The life of a quant trader: how to earn and donate millions within a few years - BreakoutList
https://80000hours.org/2017/08/the-life-of-a-quant-trader-how-to-earn-and-donate-millions-within-a-few-years/
======
BreakoutList
> Key points

> Quant trading pays very well, plateauing at between $300,000 and $10m a year
> after five to ten years, depending on performance. This of course allows for
> very large annual donations.

> The job is highly intellectually challenging, and most staff are very
> satisfied with their work. Turnover in the firms is very low. The culture is
> quite geeky – nothing like the aggressive and showy stereotype of some parts
> of finance. The work is highly collaborative and good teamwork skills are
> vital.

> There are arguments both that quant trading is socially useful, and that it
> is socially harmful. Having investigated these, Alex thinks that it is
> highly likely to be beneficial for the world. Rob is less confident, but
> still leans towards thinking it is net positive. Both explain their
> perspectives and consider some potential downsides.

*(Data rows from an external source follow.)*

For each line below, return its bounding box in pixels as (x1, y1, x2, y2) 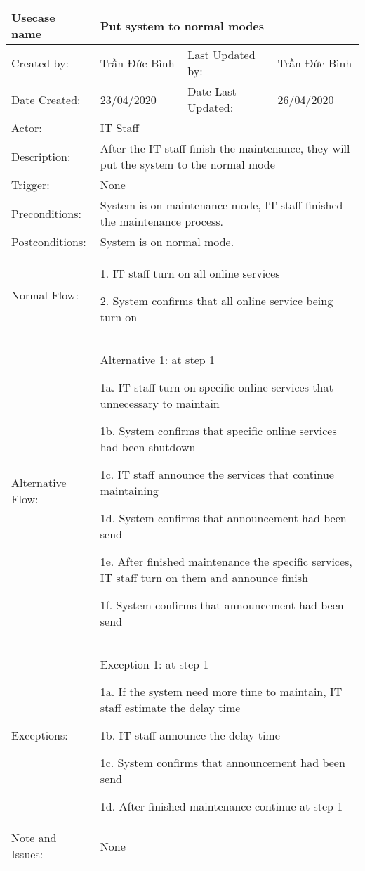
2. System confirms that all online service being (100, 292, 333, 309)
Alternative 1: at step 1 (100, 351, 215, 368)
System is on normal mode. (100, 233, 234, 250)
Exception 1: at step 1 (100, 656, 209, 672)
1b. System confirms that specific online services (100, 422, 337, 439)
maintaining (100, 482, 159, 498)
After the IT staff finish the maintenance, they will (100, 140, 350, 156)
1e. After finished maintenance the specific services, (100, 553, 352, 569)
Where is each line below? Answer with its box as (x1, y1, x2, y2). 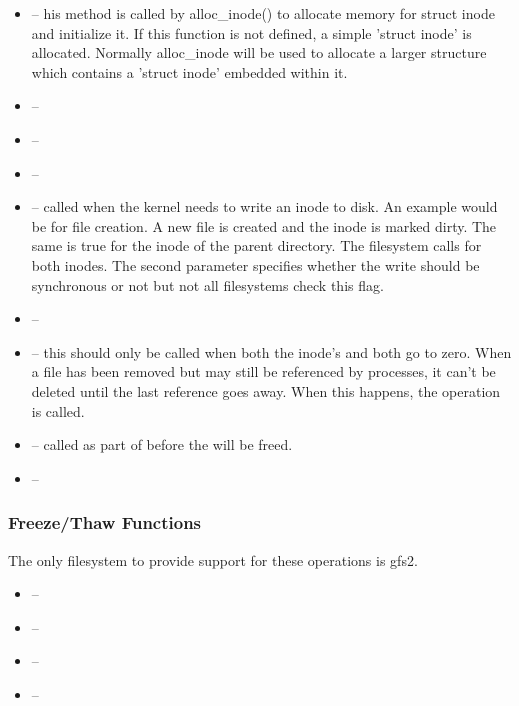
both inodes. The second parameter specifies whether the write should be (31, 254, 480, 275)
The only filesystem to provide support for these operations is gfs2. (8, 549, 418, 570)
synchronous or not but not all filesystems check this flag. (31, 274, 384, 295)
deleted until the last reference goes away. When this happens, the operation (31, 380, 501, 401)
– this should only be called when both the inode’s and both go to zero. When (31, 341, 512, 362)
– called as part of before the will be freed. (31, 434, 293, 455)
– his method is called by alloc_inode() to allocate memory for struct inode (31, 3, 495, 23)
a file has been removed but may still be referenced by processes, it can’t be (31, 361, 496, 382)
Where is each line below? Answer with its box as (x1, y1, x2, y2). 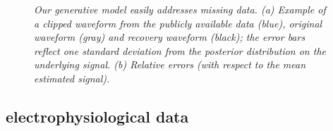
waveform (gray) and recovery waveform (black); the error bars (34, 30, 305, 44)
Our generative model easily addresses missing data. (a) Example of (34, 2, 326, 16)
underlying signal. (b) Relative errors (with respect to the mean (34, 57, 306, 72)
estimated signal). (34, 70, 110, 85)
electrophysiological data (6, 105, 189, 127)
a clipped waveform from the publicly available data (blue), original (34, 15, 322, 30)
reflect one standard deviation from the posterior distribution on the (34, 43, 326, 58)
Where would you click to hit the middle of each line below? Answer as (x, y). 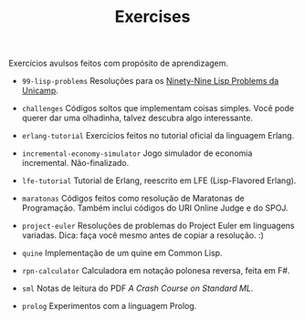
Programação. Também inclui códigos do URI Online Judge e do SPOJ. (155, 208)
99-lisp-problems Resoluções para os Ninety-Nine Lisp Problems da (150, 81)
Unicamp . (40, 91)
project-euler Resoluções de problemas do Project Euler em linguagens (158, 226)
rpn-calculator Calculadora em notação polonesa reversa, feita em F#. (156, 271)
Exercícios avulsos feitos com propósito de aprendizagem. (119, 63)
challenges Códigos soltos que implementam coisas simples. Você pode (158, 108)
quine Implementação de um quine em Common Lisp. (122, 253)
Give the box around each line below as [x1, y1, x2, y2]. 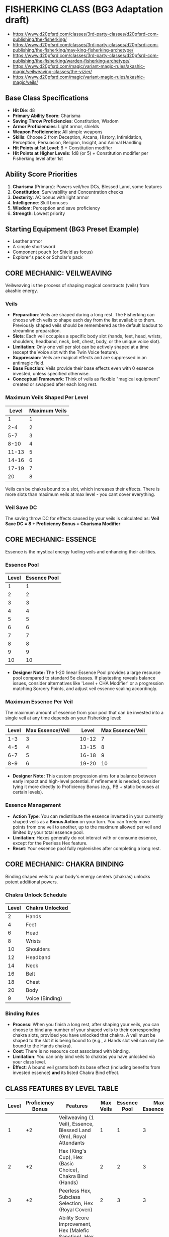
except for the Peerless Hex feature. [12, 840, 88, 846]
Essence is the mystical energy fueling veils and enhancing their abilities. [5, 548, 157, 554]
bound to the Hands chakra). [12, 1043, 72, 1049]
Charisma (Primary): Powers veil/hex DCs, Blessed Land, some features [12, 183, 162, 190]
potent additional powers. [5, 879, 58, 885]
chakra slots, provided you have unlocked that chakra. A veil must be [12, 1032, 156, 1038]
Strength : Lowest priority [12, 210, 65, 216]
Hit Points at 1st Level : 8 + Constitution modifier [12, 145, 112, 151]
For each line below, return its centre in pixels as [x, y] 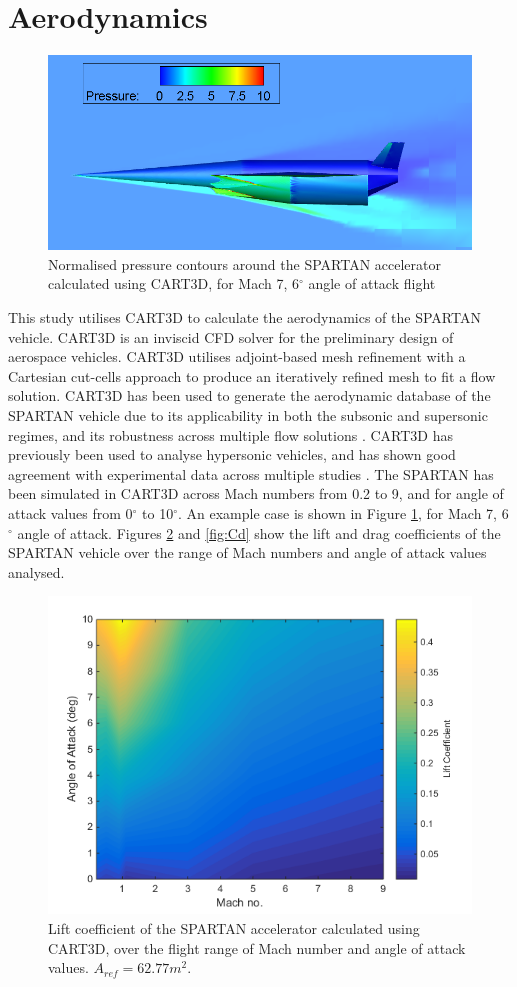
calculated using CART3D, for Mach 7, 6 [173, 283]
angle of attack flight [372, 283]
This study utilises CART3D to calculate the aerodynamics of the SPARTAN [244, 317]
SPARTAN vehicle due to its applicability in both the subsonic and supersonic [248, 415]
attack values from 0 [70, 513]
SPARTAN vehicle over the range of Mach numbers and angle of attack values [247, 552]
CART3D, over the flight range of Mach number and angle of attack [257, 947]
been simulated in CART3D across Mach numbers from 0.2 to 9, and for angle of [256, 493]
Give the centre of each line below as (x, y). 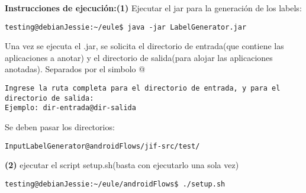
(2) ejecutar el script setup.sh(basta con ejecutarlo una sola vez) (122, 165)
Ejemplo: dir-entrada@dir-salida (70, 108)
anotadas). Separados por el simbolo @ (75, 69)
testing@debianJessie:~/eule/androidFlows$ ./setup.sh (115, 184)
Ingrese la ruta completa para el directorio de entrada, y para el (143, 89)
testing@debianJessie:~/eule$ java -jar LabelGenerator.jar (126, 27)
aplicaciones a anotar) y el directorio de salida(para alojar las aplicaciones (139, 57)
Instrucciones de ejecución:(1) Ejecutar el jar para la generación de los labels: (153, 8)
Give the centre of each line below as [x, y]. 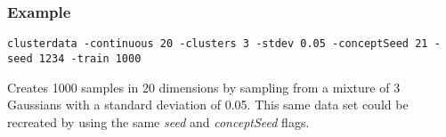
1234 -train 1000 [90, 58]
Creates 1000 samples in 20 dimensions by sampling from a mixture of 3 [204, 87]
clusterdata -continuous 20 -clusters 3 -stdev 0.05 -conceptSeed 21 [218, 44]
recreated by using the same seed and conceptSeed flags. [158, 121]
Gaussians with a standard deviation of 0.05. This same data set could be [208, 105]
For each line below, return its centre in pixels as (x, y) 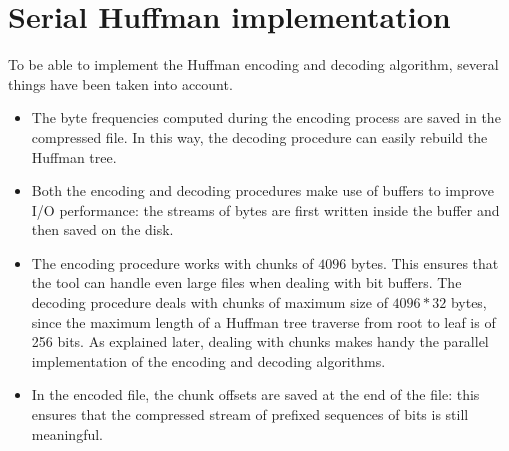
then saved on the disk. (102, 229)
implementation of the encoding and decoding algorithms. (208, 360)
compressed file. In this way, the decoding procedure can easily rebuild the (259, 136)
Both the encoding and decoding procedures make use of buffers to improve (262, 190)
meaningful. (67, 433)
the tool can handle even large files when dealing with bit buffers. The (246, 282)
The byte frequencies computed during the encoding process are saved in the (266, 117)
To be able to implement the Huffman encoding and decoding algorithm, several (253, 64)
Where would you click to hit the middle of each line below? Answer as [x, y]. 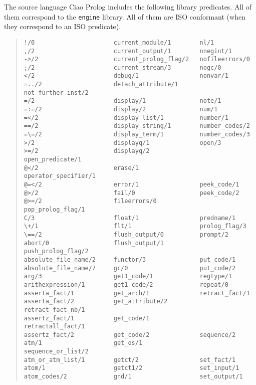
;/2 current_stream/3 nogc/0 [122, 67]
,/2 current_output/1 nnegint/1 [128, 51]
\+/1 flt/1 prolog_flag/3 [135, 226]
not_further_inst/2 [56, 92]
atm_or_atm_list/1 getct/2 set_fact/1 [130, 360]
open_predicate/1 [53, 160]
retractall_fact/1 [54, 327]
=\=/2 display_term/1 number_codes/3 [137, 135]
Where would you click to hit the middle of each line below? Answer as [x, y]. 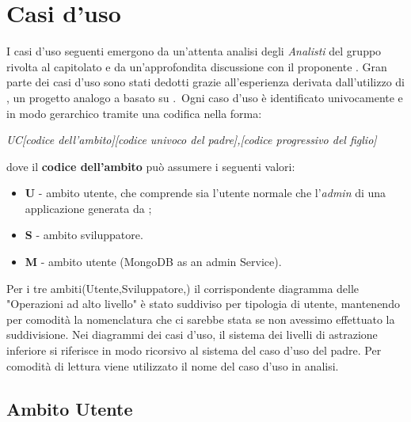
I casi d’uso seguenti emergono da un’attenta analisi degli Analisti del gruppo [194, 51]
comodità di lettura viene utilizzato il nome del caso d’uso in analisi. [173, 365]
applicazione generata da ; [88, 208]
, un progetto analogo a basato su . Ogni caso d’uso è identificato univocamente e [205, 97]
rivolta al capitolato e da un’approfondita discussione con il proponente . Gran [197, 66]
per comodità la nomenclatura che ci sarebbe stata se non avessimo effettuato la [201, 319]
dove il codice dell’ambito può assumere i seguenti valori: [151, 166]
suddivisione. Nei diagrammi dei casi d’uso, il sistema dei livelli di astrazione [192, 335]

> The most common majors to study to get into the industry are maths, computer
> science and physics, but people with the necessary abilities can apply from
> many other fields too. The key trait they look for is “evidence of general
> problem solving, or puzzle solving, or analytical thinking”. Coding isn’t
> necessary as it is taught to you.

> While very competitive, the application process is quite straightforward, so
> it’s worth a shot for many people.